Dataset with grouping encoding on the location column:
Mean Squared Error: 445.4960617476684
RMSE: 21.106777625863888
R-squared: 0.45539700766531677

Dataset with the price_range encoding on the location column:
Mean Squared Error: 8.450318175569452
RMSE: 2.9069430980962547
R-squared: 0.9897097408525412


## Conclusion

After conducting an extensive grid search using Random Forest Regressor with hyperparameter tuning, the optimal set of hyperparameters for our model was determined to be `{'max_depth': 20, 'min_samples_leaf': 2, 'min_samples_split': 10, 'n_estimators': 300}.` This configuration resulted in a model that exhibited exceptional performance on our dataset.

The evaluation metrics further support the effectiveness of our model. The `Mean Squared Error (MSE)` was found to be approximately `8.45`, indicating that, on average, the squared difference between predicted and actual values was relatively low. Additionally, the `Root Mean Squared Error (RMSE)` was approximately `2.91`, implying that the average magnitude of errors in our predictions was small. Furthermore, the `R-squared` value of approximately `0.99` indicates that our model explains approximately 99% of the variance in the target variable, suggesting an excellent fit to the data.

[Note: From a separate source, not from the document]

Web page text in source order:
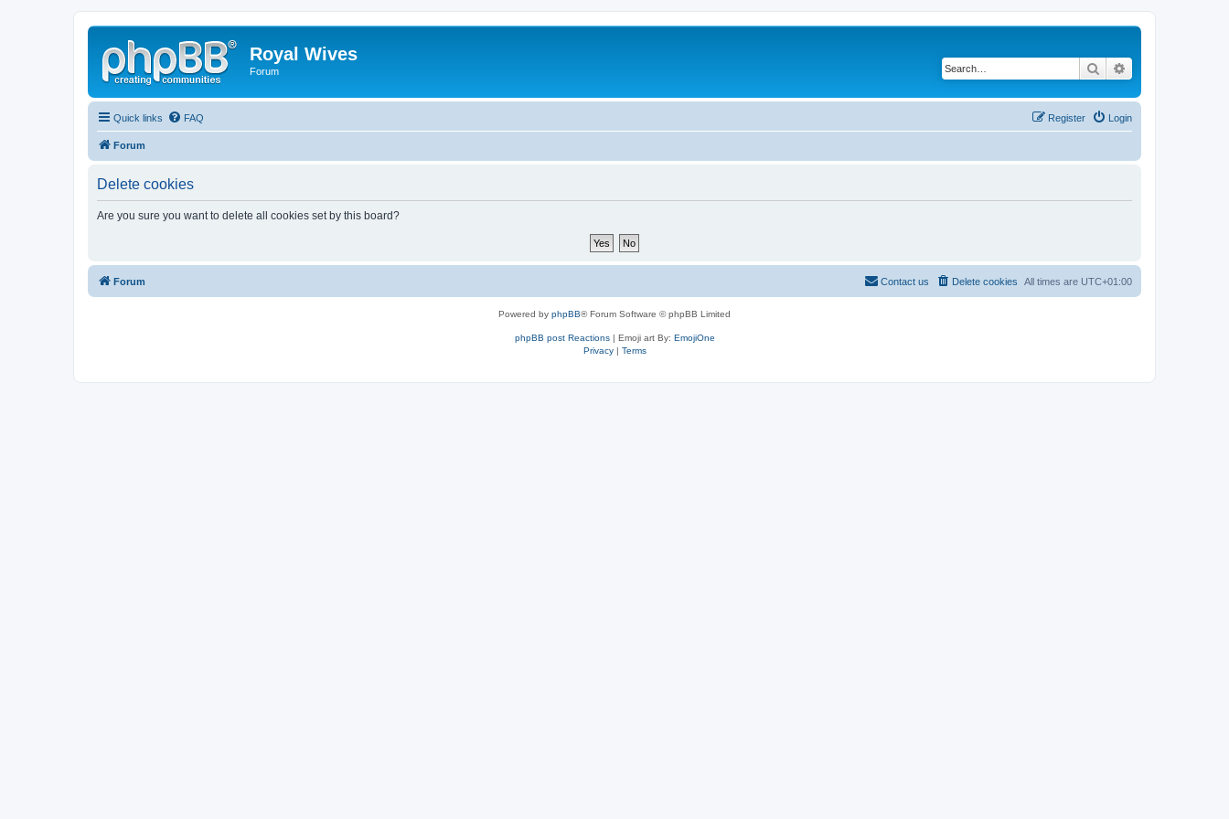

In summary, the model performed better on the dataset that had `price range encoding`. The optimized **Random Forest Regressor** model demonstrates outstanding predictive performance, achieving low errors and high explanatory power. These results instill confidence in the model's ability to accurately predict house prices in Bengaluru based on the provided features.